The governmental defendants argue that this count, which sets forth a claim that the defendants violated the plaintiff's rights under the Due Process Clause of the Fourteenth Amendment of the United States Constitution, is barred by DeShaney v. Winnebago County Dep't of Social Servs., 489 U.S. 189, 109 S. Ct. 998, 103 L. Ed. 2d 249 (1989). This argument must also be rejected.

The defendants are correct when they state that DeShaney is germane here. In DeShaney, the Court held that the Due Process Clause is not violated when the state fails to protect an individual against private violence.[6] 109 S. Ct. at 1004. More particularly, the Court rejected the "special relationship" principle espoused by some Courts of Appeal, including ours. 109 S. Ct. at 1004; see also Estate of Bailey by Oare v. County of York, 768 F.2d 503, 510-11 (3d Cir.1985) (adopting special relationship test).
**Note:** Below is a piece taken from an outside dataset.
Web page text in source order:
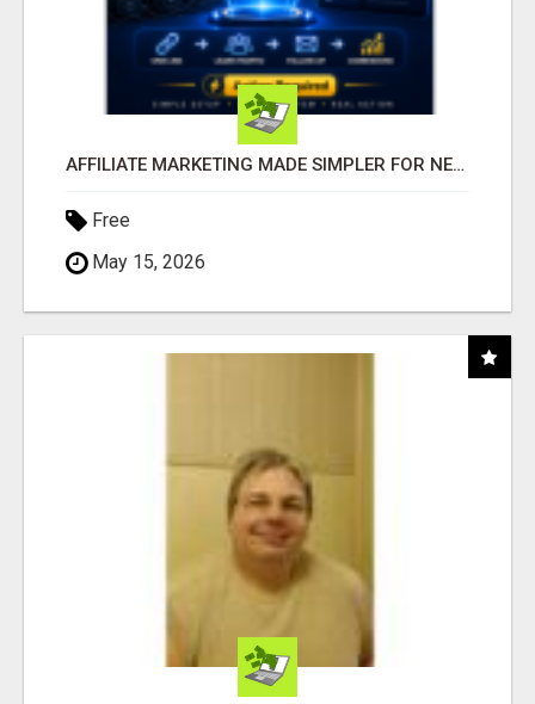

Although the state normally assumes no affirmative obligation under the Due Process Clause to provide adequate protection, the special relationship doctrine allowed such an obligation to accrue when the state learns that a third party poses a special danger to a particular victim and, in response, indicates that it is willing to protect the victim. See, e.g., DeShaney, 109 S. Ct. at 1004 n. 4; Estate of Bailey, 768 F.2d at 510; Dudosh v. City of Allentown, 665 F. Supp. 381, 389-90 (E.D.Pa.1987). This would seem to have applied here; consequently, if the special relationship doctrine had been the sole source of the plaintiff's Due Process Clause claim, the governmental defendants would be justified in their motion. I thus agree with Judge Katz, who ruled identically in a case presenting the same facts. Hynson v. City of Chester, 731 F. Supp. 1236, 1238-39 (E.D.Pa.1990); see also Balistreri, 897 F.2d at 371-72 (no special relationship in failure to enforce case after DeShaney); McKee v. City of Rockwall, 877 F.2d 409, 413 (5th Cir.1989) (same), cert. denied, ___ U.S. ___, 110 S. Ct. 727, 107 L. Ed. 2d 746 (1990); Dudosh v. City of Allentown, 722 F. Supp. 1233, 1234-35 (E.D.Pa.1989); Comment, 21 Ariz.St.L.J. at 714-18 (same).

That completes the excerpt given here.